EXTRACTED MATERIAL.
══════════════════════════════

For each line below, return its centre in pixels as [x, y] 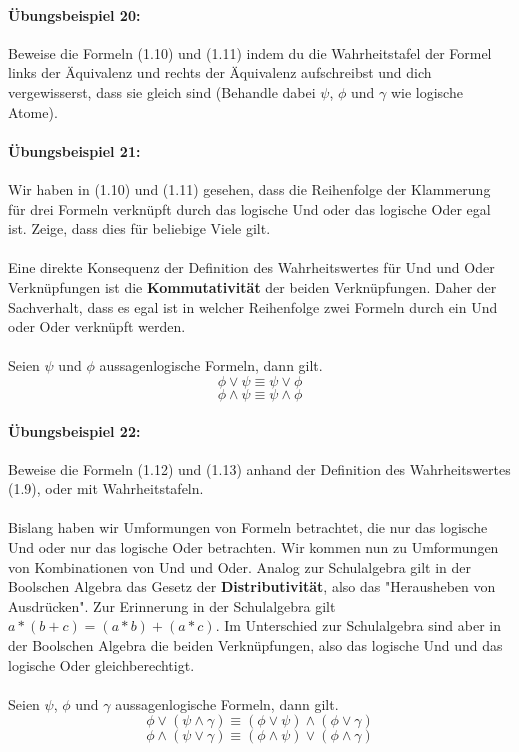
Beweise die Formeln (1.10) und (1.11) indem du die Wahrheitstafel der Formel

══════════════════════════════

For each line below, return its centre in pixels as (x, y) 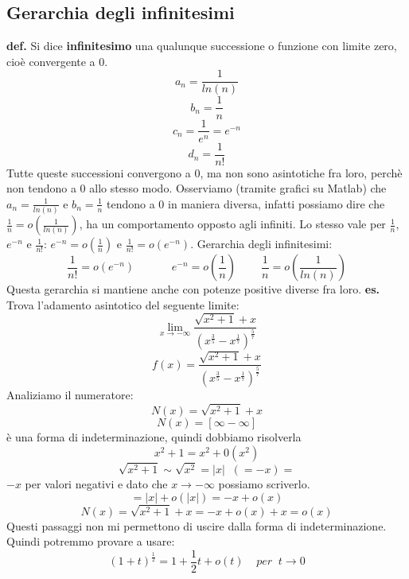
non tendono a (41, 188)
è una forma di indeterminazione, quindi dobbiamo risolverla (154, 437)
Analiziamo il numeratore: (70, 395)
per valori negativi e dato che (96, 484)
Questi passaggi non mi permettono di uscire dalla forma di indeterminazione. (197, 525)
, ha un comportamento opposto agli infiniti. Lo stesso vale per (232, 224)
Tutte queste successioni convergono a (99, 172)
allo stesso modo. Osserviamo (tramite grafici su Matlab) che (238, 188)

══════════════════════════════

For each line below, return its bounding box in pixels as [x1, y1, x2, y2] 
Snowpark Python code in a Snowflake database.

══════════════════════════════

PROMPT.
Using the records above, write out exactly the lines between the one holding "Questi passaggi non" and the one holding "allo stesso modo.", inclusive; leave everything else out.

FINISHED TASK.
Questi passaggi non mi permettono di uscire dalla forma di indeterminazione. (197, 525)
, ha un comportamento opposto agli infiniti. Lo stesso vale per (232, 224)
Tutte queste successioni convergono a (99, 172)
allo stesso modo. Osserviamo (tramite grafici su Matlab) che (238, 188)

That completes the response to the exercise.